## THE DATA
%%
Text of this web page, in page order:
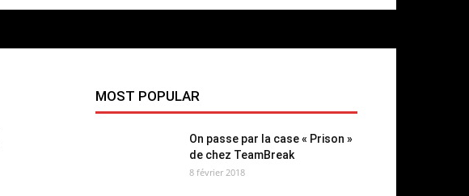
MOST POPULAR
On passe par la case « Prison »
de chez TeamBreak
8 février 2018
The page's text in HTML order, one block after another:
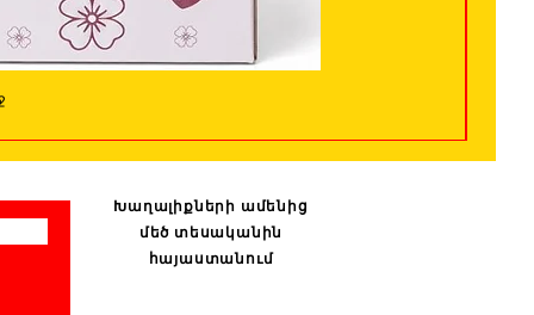
Խաղալիքների ամենից
մեծ տեսականին
հայաստանում
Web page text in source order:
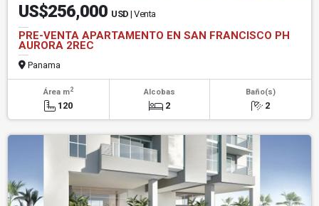
US$256,000 USD | Venta
PRE-VENTA APARTAMENTO EN SAN FRANCISCO PH
AURORA 2REC
Panama
Área m2
120
Alcobas
2
Baño(s)
2
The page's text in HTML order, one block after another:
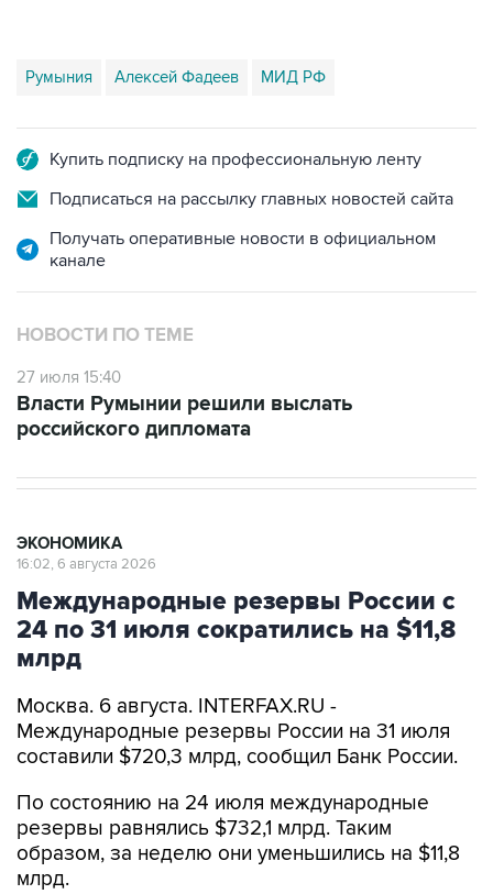
Румыния Алексей Фадеев МИД РФ
Купить подписку на профессиональную ленту
Подписаться на рассылку главных новостей сайта
Получать оперативные новости в официальном
канале
НОВОСТИ ПО ТЕМЕ
27 июля 15:40
Власти Румынии решили выслать
российского дипломата
ЭКОНОМИКА
16:02, 6 августа 2026
Международные резервы России с
24 по 31 июля сократились на $11,8
млрд
Москва. 6 августа. INTERFAX.RU -
Международные резервы России на 31 июля
составили $720,3 млрд, сообщил Банк России.
По состоянию на 24 июля международные
резервы равнялись $732,1 млрд. Таким
образом, за неделю они уменьшились на $11,8
млрд.
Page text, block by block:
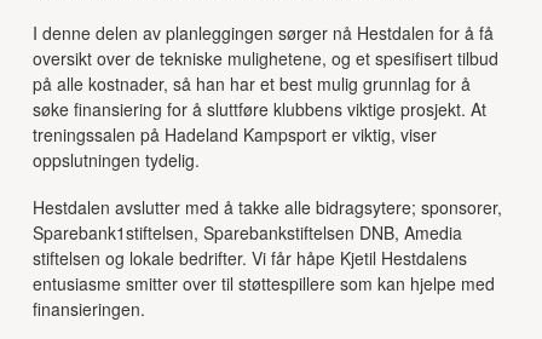
I denne delen av planleggingen sørger nå Hestdalen for å få
oversikt over de tekniske mulighetene, og et spesifisert tilbud
på alle kostnader, så han har et best mulig grunnlag for å
søke finansiering for å sluttføre klubbens viktige prosjekt. At
treningssalen på Hadeland Kampsport er viktig, viser
oppslutningen tydelig.
Hestdalen avslutter med å takke alle bidragsytere; sponsorer,
Sparebank1stiftelsen, Sparebankstiftelsen DNB, Amedia
stiftelsen og lokale bedrifter. Vi får håpe Kjetil Hestdalens
entusiasme smitter over til støttespillere som kan hjelpe med
finansieringen.
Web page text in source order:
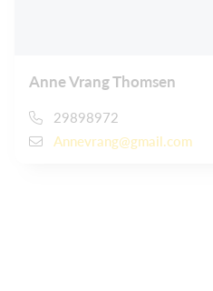
Anne Vrang Thomsen
29898972
Annevrang@gmail.com
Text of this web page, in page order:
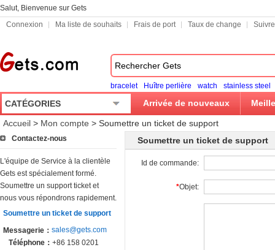
Salut, Bienvenue sur Gets
Connexion
Ma liste de souhaits Frais de port Taux de change
bracelet Huître perlière watch stainless steel
CATÉGORIES Arrivée de nouveaux
Accueil > Mon compte > Soumettre un ticket de support
Contactez-nous
L'équipe de Service à la clientèle
Gets est spécialement formé.
Soumettre un support ticket et
nous vous répondrons rapidement.
Soumettre un ticket de support
Messagerie： sales@gets.com
Téléphone： +86 158 0201
Soumettre un ticket de support
Id de commande:
*Objet:
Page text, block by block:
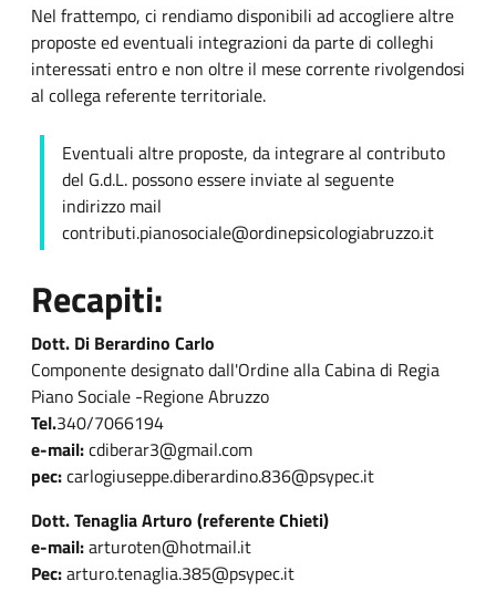
Nel frattempo, ci rendiamo disponibili ad accogliere altre
proposte ed eventuali integrazioni da parte di colleghi
interessati entro e non oltre il mese corrente rivolgendosi
al collega referente territoriale.
Eventuali altre proposte, da integrare al contributo
del G.d.L. possono essere inviate al seguente
indirizzo mail
contributi.pianosociale@ordinepsicologiabruzzo.it
Recapiti:
Dott. Di Berardino Carlo
Componente designato dall'Ordine alla Cabina di Regia
Piano Sociale -Regione Abruzzo
Tel.340/7066194
e-mail:cdiberar3@gmail.com
pec:carlogiuseppe.diberardino.836@psypec.it
Dott. Tenaglia Arturo (referente Chieti)
e-mail:arturoten@hotmail.it
Pec:arturo.tenaglia.385@psypec.it
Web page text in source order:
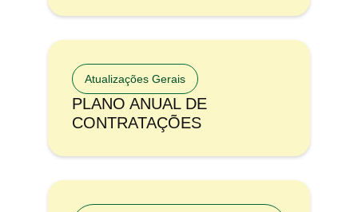
Atualizações Gerais
PLANO ANUAL DE
CONTRATAÇÕES
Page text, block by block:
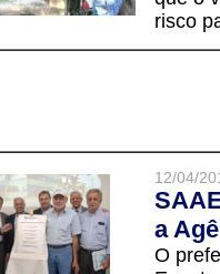
risco
12/04/
a
O
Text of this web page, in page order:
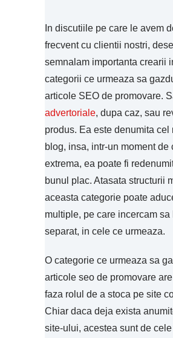
In discutiile pe care le avem
frecvent cu clientii nostri,
semnalam importanta crearii
categorii ce urmeaza sa
articole SEO de promovare.
advertoriale, dupa caz, sau
produs. Ea este denumita cel
blog, insa, intr-un moment de
extrema, ea poate fi
bunul plac. Atasata structurii
aceasta categorie poate
multiple, pe care incercam sa
separat, in cele ce urmeaza.
O categorie ce urmeaza sa
articole seo de promovare
faza rolul de a stoca pe site
Chiar daca deja exista
site-ului, acestea sunt de
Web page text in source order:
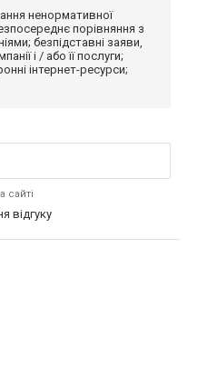
ненормативної
порівняння з
безпідставні заяви,
і / або її послуги;
інтернет-ресурси;
сайті
відгуку
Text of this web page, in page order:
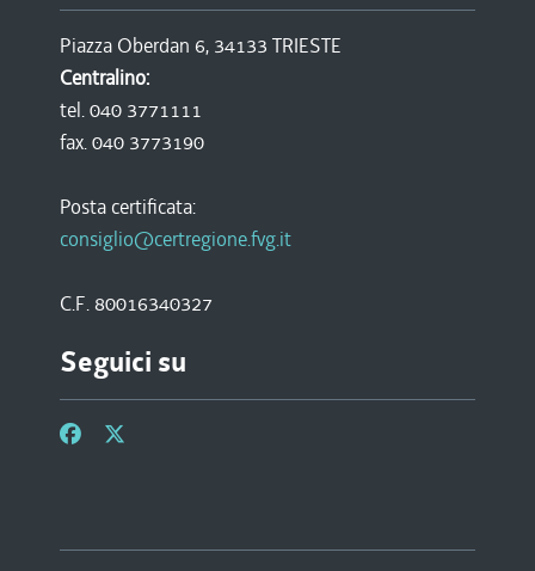
Piazza Oberdan 6, 34133 TRIESTE
Centralino:
tel. 040 3771111
fax. 040 3773190
Posta certificata:
consiglio@certregione.fvg.it
C.F. 80016340327
Seguici su
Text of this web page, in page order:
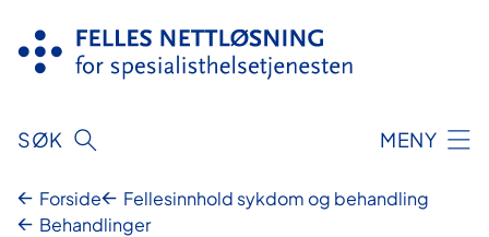
innhold
SØK MENY
Forside
Fellesinnhold sykdom og behandling
Behandlinger
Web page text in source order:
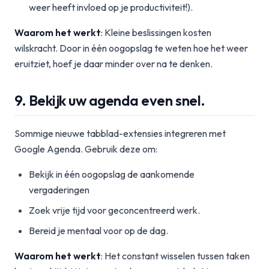
weer heeft invloed op je productiviteit!).
Waarom het werkt: Kleine beslissingen kosten
wilskracht. Door in één oogopslag te weten hoe het weer
eruitziet, hoef je daar minder over na te denken.
9. Bekijk uw agenda even snel.
Sommige nieuwe tabblad-extensies integreren met
Google Agenda. Gebruik deze om:
Bekijk in één oogopslag de aankomende
vergaderingen
Zoek vrije tijd voor geconcentreerd werk.
Bereid je mentaal voor op de dag.
Waarom het werkt: Het constant wisselen tussen taken
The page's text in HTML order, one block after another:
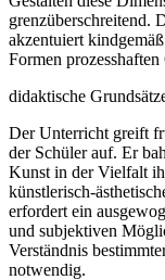
grenzüberschreitend.
akzentuiert
Formen prozesshaften
didaktische
Der Unterricht greift
der Schüler auf. Er
Kunst in der Vielfalt
künstlerisch-
erfordert ein
und subjektiven
Verständnis
notwendig.
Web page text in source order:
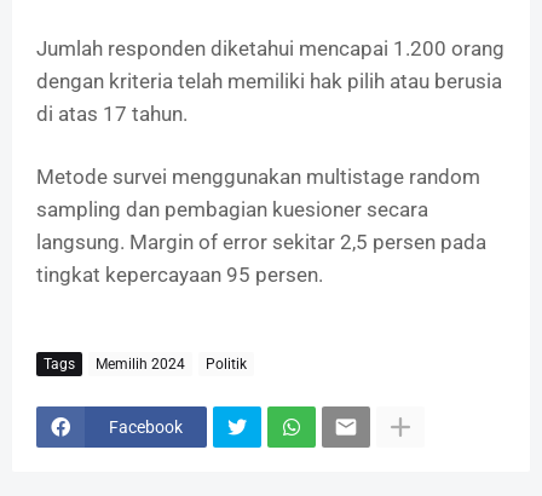
Jumlah responden diketahui mencapai 1.200 orang
dengan kriteria telah memiliki hak pilih atau berusia
di atas 17 tahun.
Metode survei menggunakan multistage random
sampling dan pembagian kuesioner secara
langsung. Margin of error sekitar 2,5 persen pada
tingkat kepercayaan 95 persen.
Tags Memilih 2024 Politik
Facebook
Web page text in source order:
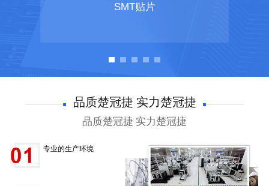
SMT贴片
品质楚冠捷 实力楚冠捷
品质楚冠捷 实力楚冠捷
专业的生产环境
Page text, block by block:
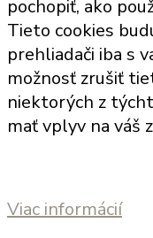
pochopiť, ako
Tieto cookies
prehliadači iba s
možnosť zrušiť
niektorých z
mať vplyv na váš
Viac informácií
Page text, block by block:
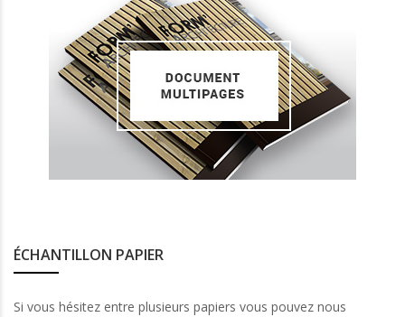
ÉCHANTILLON PAPIER
Si vous hésitez entre plusieurs papiers vous pouvez nous
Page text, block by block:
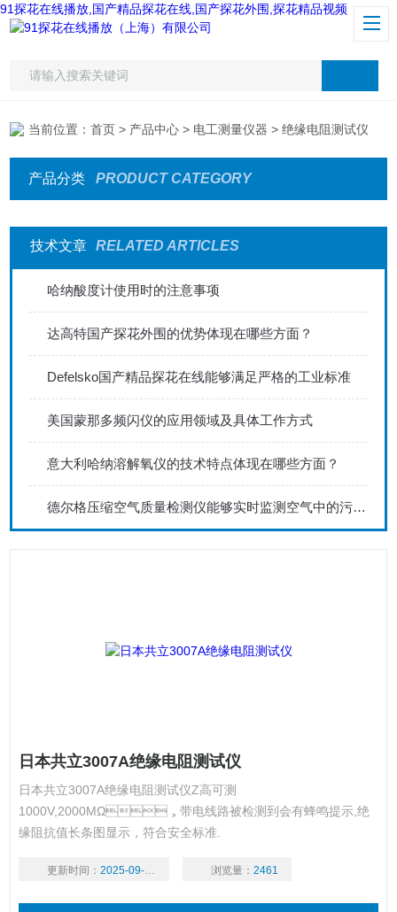
91探花在线播放,国产精品探花在线,国产探花外围,探花精品视频
当前位置：首页 > 产品中心 > 电工测量仪器 > 绝缘电阻测试仪
产品分类 PRODUCT CATEGORY
技术文章 RELATED ARTICLES
哈纳酸度计使用时的注意事项
达高特国产探花外围的优势体现在哪些方面？
Defelsko国产精品探花在线能够满足严格的工业标准
美国蒙那多频闪仪的应用领域及具体工作方式
意大利哈纳溶解氧仪的技术特点体现在哪些方面？
德尔格压缩空气质量检测仪能够实时监测空气中的污染物浓度
日本共立3007A绝缘电阻测试仪
日本共立3007A绝缘电阻测试仪Z高可测
1000V,2000MΩ，带电线路被检测到会有蜂鸣提示,绝
缘阻抗值长条图显示，符合安全标准.
更新时间： 2025-09-16 浏览量： 2461
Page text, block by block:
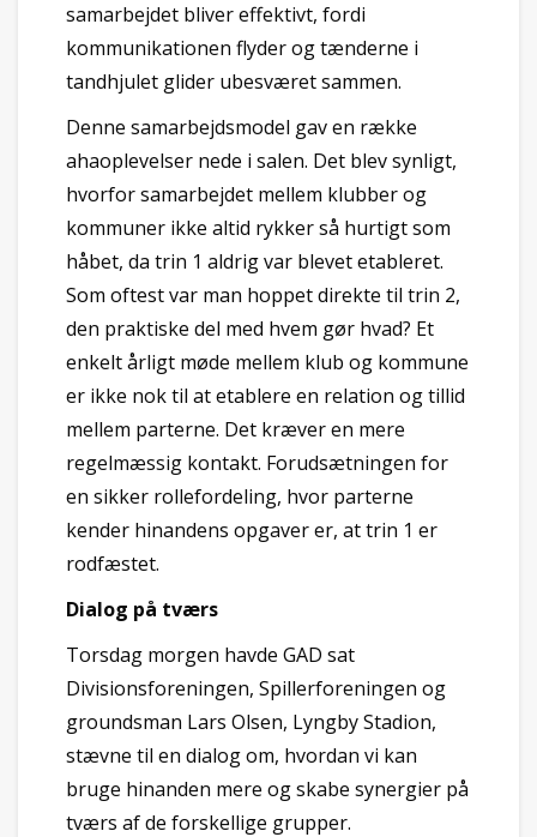
samarbejdet bliver effektivt, fordi
kommunikationen flyder og tænderne i
tandhjulet glider ubesværet sammen.
Denne samarbejdsmodel gav en række
ahaoplevelser nede i salen. Det blev synligt,
hvorfor samarbejdet mellem klubber og
kommuner ikke altid rykker så hurtigt som
håbet, da trin 1 aldrig var blevet etableret.
Som oftest var man hoppet direkte til trin 2,
den praktiske del med hvem gør hvad? Et
enkelt årligt møde mellem klub og kommune
er ikke nok til at etablere en relation og tillid
mellem parterne. Det kræver en mere
regelmæssig kontakt. Forudsætningen for
en sikker rollefordeling, hvor parterne
kender hinandens opgaver er, at trin 1 er
rodfæstet.
Dialog på tværs
Torsdag morgen havde GAD sat
Divisionsforeningen, Spillerforeningen og
groundsman Lars Olsen, Lyngby Stadion,
stævne til en dialog om, hvordan vi kan
bruge hinanden mere og skabe synergier på
tværs af de forskellige grupper.
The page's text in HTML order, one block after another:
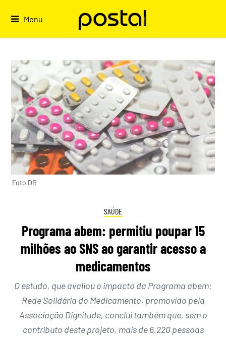
Menu
Foto DR
SAÚDE
Programa abem: permitiu poupar 15
milhões ao SNS ao garantir acesso a
medicamentos
O estudo, que avaliou o impacto da Programa abem:
Rede Solidária do Medicamento, promovido pela
Associação Dignitude, conclui também que, sem o
contributo deste projeto, mais de 6.220 pessoas
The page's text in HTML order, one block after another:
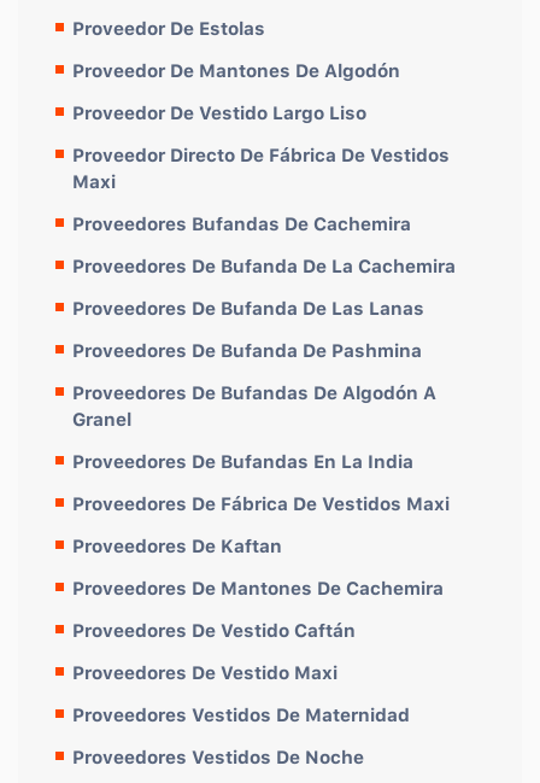
Proveedor De Estolas
Proveedor De Mantones De Algodón
Proveedor De Vestido Largo Liso
Proveedor Directo De Fábrica De Vestidos
Maxi
Proveedores Bufandas De Cachemira
Proveedores De Bufanda De La Cachemira
Proveedores De Bufanda De Las Lanas
Proveedores De Bufanda De Pashmina
Proveedores De Bufandas De Algodón A
Granel
Proveedores De Bufandas En La India
Proveedores De Fábrica De Vestidos Maxi
Proveedores De Kaftan
Proveedores De Mantones De Cachemira
Proveedores De Vestido Caftán
Proveedores De Vestido Maxi
Proveedores Vestidos De Maternidad
Proveedores Vestidos De Noche
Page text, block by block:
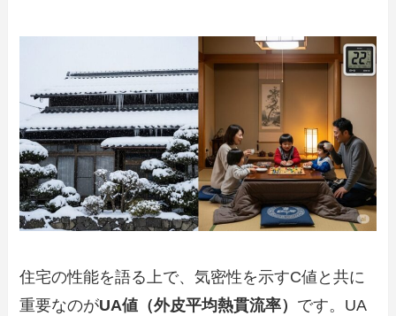
住宅の性能を語る上で、気密性を示すC値と共に
重要なのがUA値（外皮平均熱貫流率） です。UA
%%
## TASK REQUIREMENTS
Using the entries shown above, reproduce verbatim the lines from the line bearing "oversikt over de" to the line bearing "Hestdalen avslutter med", inclusive.

## ANSWER TO THE EXERCISE
oversikt over de tekniske mulighetene, og et spesifisert tilbud
på alle kostnader, så han har et best mulig grunnlag for å
søke finansiering for å sluttføre klubbens viktige prosjekt. At
treningssalen på Hadeland Kampsport er viktig, viser
oppslutningen tydelig.
Hestdalen avslutter med å takke alle bidragsytere; sponsorer,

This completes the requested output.